Researchers wanting a dataset that is suitable for research or publication purposes should contact Chadwick Baseball Bureau for enquiries.
Organisation of the files
There are three directories in the repository.
core/
contains the databank itself. These files are automatically produced from our larger dataset.contrib/
contains files which are manually maintained by others using the same identifier system as the core. We bundle these for the convenience of the community.upstream/
contains files used to construct the databank.
Maintenance and sources
Most of the data in the Databank is provided by Chadwick Baseball Bureau (http://www.chadwick-bureau.com). The data differ from the data the Bureau provides to its clients in that it contains less detail, is updated less frequently, and is provided on an as-is basis.
The Databank is historically based in part on the Lahman Baseball Database, version 2015-01-24, which is Copyright (C) 1996-2015 by Sean Lahman.
The tables Parks.csv
and HomeGames.csv
are based on the game logs
and park code table published by Retrosheet.
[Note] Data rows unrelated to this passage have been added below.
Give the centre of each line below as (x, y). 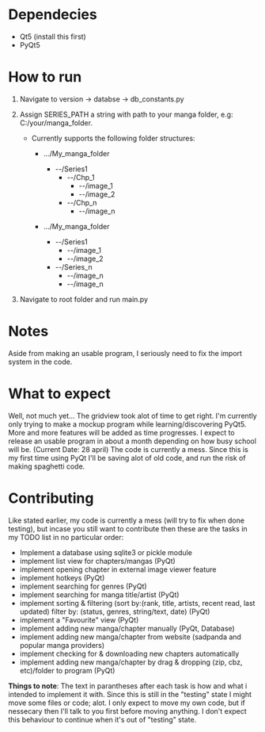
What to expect (59, 393)
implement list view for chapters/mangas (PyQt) (97, 561)
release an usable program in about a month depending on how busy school (132, 441)
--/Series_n (74, 266)
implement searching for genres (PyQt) (83, 586)
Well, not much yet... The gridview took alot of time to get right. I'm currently (132, 416)
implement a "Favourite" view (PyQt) (79, 619)
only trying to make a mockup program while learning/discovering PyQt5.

This information is available free of charge from and is copyrighted
by Retrosheet. Interested parties may contact Retrosheet at
http://www.retrosheet.org.
Enquiries and suggested revisions
Enquiries and suggested revisions to the data can be posted in the issue tracker at https://github.com/chadwickbureau/baseballdatabank/issues.
Files in core/
are all generated by scripts. As such they are not edited manually
(and therefore pull requests should not be submitted against these files).
Files in upstream/
are manually-maintained files which contain information specific
to constructing the Databank. As they are maintained manually, it is valid to submit
pull requests containing corrections or additions to these files.